▸ Aim of the exercise
Beginning at the line that contains "while maintaining the", reproduce every line to the end of the material without changing any of them.
+++ Material for this task +++
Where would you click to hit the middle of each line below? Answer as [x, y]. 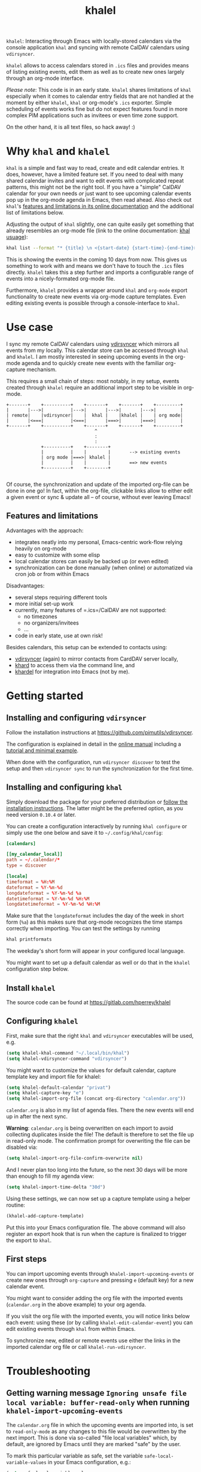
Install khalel [31, 988]
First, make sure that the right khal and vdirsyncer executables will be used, [100, 1035]
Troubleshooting [48, 1371]
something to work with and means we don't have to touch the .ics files [95, 266]
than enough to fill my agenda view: [50, 1176]
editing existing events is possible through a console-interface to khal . [93, 303]
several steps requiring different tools [61, 597]
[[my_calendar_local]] [34, 854]
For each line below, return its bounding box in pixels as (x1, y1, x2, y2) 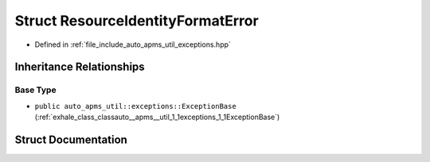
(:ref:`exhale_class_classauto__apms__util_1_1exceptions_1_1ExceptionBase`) (34, 112, 280, 122)
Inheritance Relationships (14, 60, 145, 74)
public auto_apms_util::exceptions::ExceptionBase (34, 102, 236, 110)
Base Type (14, 84, 57, 95)
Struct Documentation (14, 133, 127, 146)
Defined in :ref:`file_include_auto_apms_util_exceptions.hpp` (34, 40, 231, 49)
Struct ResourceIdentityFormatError (14, 12, 259, 29)
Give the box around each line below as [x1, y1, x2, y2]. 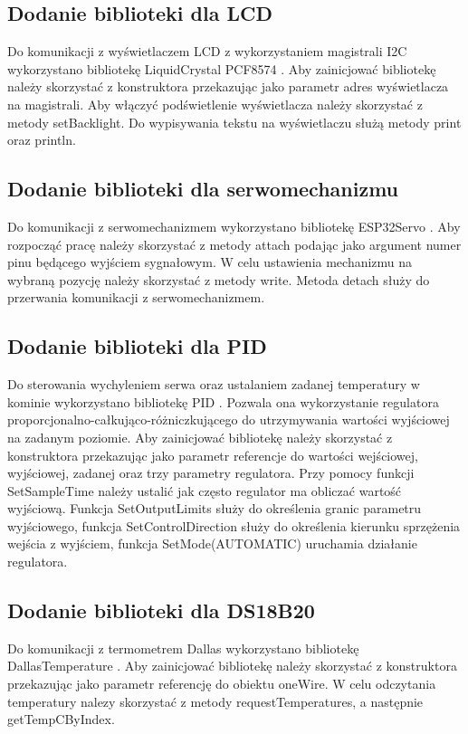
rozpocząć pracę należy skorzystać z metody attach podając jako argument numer [7, 234, 462, 253]
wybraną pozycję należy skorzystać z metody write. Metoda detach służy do [7, 270, 430, 289]
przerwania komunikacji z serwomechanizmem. [7, 288, 265, 307]
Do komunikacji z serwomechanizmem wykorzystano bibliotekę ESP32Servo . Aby [7, 216, 461, 235]
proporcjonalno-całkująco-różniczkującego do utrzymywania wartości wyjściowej [7, 410, 450, 429]
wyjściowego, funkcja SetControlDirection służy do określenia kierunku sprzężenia [7, 516, 461, 535]
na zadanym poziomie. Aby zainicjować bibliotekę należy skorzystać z [7, 427, 393, 446]
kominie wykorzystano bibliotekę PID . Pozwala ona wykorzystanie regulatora [7, 392, 439, 411]
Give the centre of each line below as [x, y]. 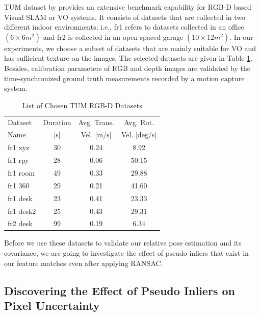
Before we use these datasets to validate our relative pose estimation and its [123, 243]
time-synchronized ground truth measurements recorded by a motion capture [124, 78]
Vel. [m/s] [96, 135]
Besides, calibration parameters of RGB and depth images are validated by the [127, 68]
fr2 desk [20, 223]
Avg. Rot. [139, 122]
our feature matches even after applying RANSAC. [84, 263]
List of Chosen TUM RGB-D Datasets [82, 105]
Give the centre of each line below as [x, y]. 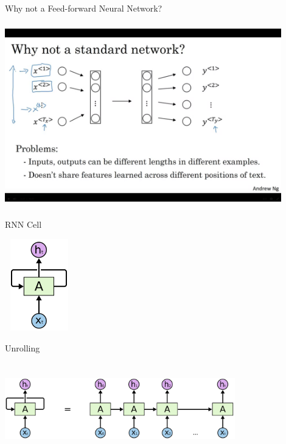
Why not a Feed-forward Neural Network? [84, 8]
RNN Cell [23, 224]
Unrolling [23, 347]
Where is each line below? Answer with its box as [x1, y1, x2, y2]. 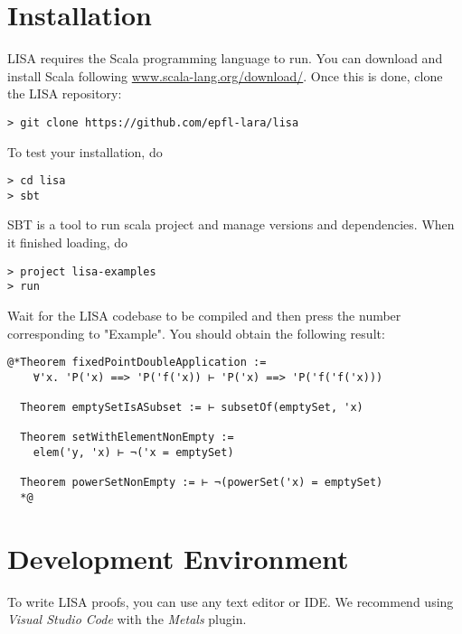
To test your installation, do [7, 142, 163, 161]
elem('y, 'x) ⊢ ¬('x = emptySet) [33, 446, 234, 460]
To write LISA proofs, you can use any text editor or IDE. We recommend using [7, 592, 454, 611]
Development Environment [7, 539, 349, 576]
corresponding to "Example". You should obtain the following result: [7, 323, 385, 342]
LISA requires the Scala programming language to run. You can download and [7, 49, 443, 68]
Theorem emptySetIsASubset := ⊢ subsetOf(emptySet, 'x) [20, 401, 363, 415]
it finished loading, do [7, 233, 128, 252]
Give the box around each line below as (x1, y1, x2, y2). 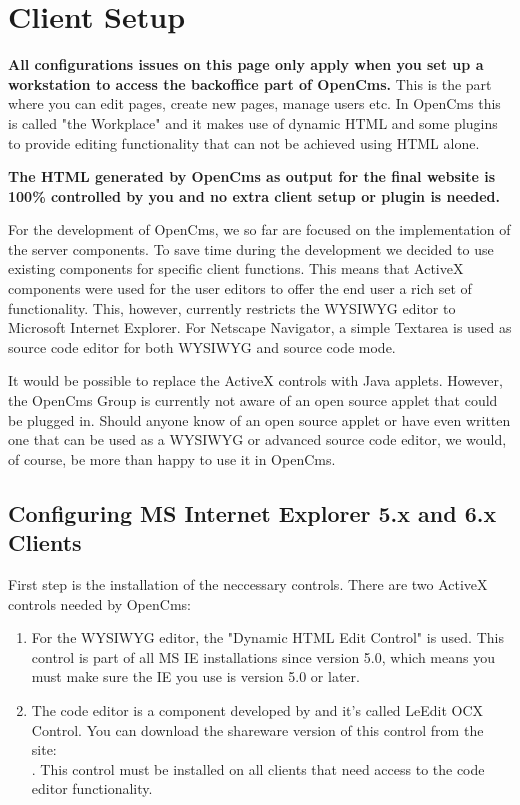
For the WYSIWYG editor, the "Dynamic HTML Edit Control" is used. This (31, 627, 504, 648)
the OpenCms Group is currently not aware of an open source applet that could (8, 390, 498, 411)
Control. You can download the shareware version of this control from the (31, 719, 484, 740)
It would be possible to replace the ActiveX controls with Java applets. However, (8, 370, 503, 391)
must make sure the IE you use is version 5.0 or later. (31, 666, 360, 687)
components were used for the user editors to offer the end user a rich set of (8, 278, 472, 299)
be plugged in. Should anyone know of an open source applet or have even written (8, 409, 511, 430)
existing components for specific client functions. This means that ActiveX (8, 258, 464, 279)
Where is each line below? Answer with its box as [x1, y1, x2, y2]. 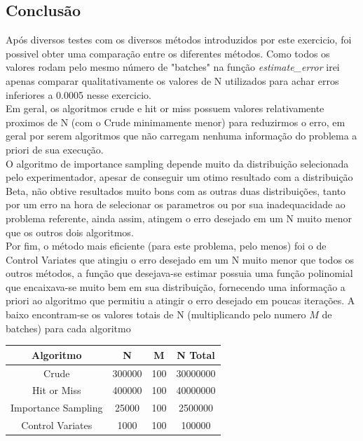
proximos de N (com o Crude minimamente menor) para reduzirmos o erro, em [6, 114, 345, 129]
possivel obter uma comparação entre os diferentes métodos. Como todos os [6, 46, 330, 60]
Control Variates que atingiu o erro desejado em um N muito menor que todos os [6, 252, 355, 266]
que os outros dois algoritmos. [6, 224, 134, 239]
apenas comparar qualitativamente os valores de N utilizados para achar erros [6, 73, 339, 88]
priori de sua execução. [6, 142, 104, 156]
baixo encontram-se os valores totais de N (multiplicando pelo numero [6, 307, 306, 322]
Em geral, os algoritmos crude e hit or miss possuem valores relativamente [6, 101, 324, 116]
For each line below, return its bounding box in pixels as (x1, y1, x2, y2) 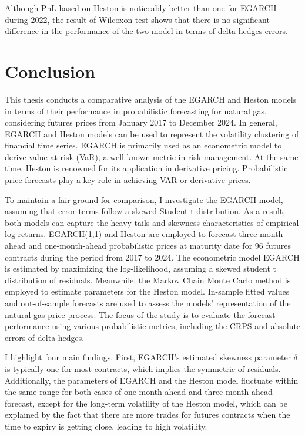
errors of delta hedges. (5, 331, 85, 343)
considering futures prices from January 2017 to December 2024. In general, (5, 116, 277, 129)
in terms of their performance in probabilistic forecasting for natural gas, (5, 104, 267, 117)
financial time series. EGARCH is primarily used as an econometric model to (5, 139, 282, 151)
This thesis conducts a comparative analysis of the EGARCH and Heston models (5, 93, 297, 105)
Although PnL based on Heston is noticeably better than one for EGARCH (5, 2, 277, 13)
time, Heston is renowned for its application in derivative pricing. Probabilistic (5, 162, 288, 174)
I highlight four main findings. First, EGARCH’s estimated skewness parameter (5, 351, 291, 363)
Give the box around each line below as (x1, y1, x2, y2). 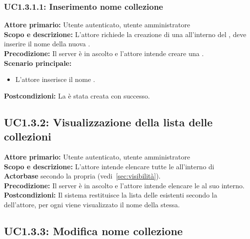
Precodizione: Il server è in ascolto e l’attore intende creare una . (4, 48, 204, 58)
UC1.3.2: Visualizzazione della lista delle (4, 114, 213, 129)
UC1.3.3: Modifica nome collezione (4, 223, 183, 238)
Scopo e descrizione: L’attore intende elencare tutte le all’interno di (4, 161, 214, 171)
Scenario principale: (4, 58, 72, 68)
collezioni (4, 129, 51, 144)
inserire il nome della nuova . (4, 39, 90, 49)
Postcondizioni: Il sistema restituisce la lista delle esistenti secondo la (4, 190, 217, 200)
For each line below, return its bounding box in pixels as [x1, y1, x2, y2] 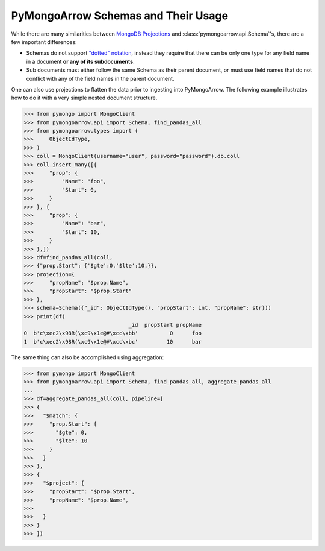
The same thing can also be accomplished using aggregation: [11, 353, 164, 361]
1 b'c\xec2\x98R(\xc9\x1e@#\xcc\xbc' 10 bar [23, 338, 202, 345]
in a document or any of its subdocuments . [26, 58, 135, 65]
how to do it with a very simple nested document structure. [11, 94, 158, 102]
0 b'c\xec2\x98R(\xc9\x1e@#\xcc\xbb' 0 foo [23, 330, 202, 337]
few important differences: [11, 38, 78, 45]
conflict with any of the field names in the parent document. [26, 75, 175, 82]
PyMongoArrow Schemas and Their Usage [11, 9, 229, 22]
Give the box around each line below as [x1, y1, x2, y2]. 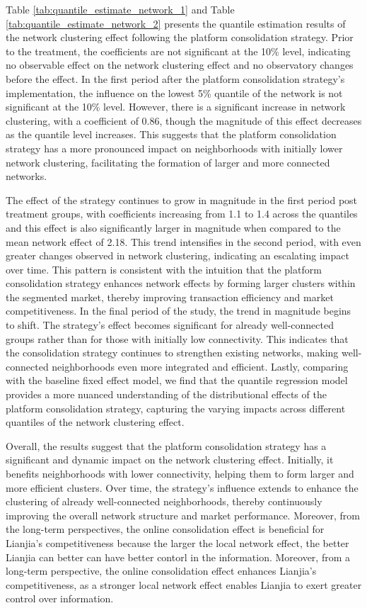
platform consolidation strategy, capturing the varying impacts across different [6, 400, 346, 415]
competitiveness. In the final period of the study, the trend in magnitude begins [6, 303, 351, 318]
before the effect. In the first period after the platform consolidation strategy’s [6, 71, 345, 86]
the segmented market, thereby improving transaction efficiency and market [6, 289, 334, 304]
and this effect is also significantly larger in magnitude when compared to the [6, 220, 341, 235]
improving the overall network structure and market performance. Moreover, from [6, 507, 361, 522]
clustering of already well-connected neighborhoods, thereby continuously [6, 494, 322, 509]
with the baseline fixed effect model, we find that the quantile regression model [6, 373, 348, 388]
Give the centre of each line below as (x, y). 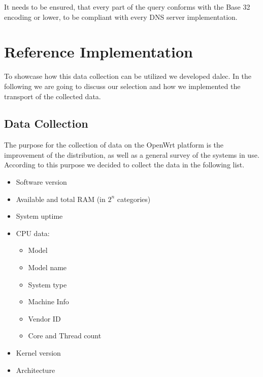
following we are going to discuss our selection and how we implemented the (122, 86)
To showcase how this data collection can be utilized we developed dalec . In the (128, 76)
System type (47, 284)
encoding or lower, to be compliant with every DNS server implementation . (121, 17)
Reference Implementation (99, 52)
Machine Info (48, 301)
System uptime (39, 216)
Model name (47, 267)
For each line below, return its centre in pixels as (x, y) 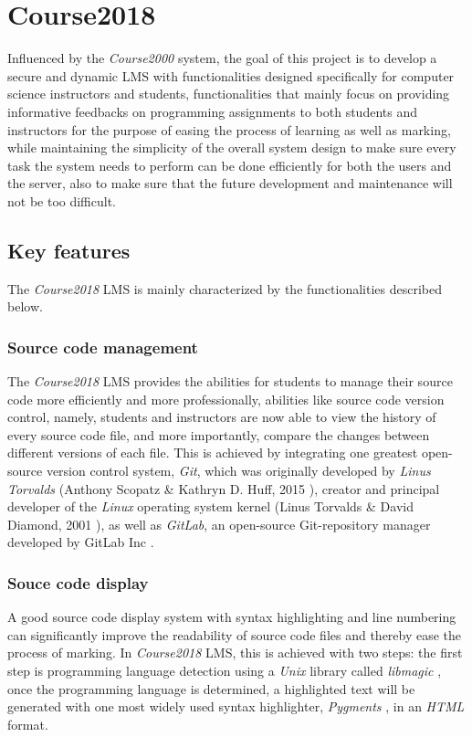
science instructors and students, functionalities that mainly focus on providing (229, 94)
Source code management (103, 347)
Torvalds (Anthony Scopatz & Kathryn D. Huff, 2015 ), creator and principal (224, 488)
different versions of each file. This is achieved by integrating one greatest (213, 453)
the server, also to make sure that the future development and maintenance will (230, 183)
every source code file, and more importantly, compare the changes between (219, 434)
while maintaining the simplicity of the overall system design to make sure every (232, 147)
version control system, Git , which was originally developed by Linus (238, 471)
+++
▸ Result of the task
while maintaining the simplicity of the overall system design to make sure every (232, 147)
version control system, Git , which was originally developed by Linus (238, 471)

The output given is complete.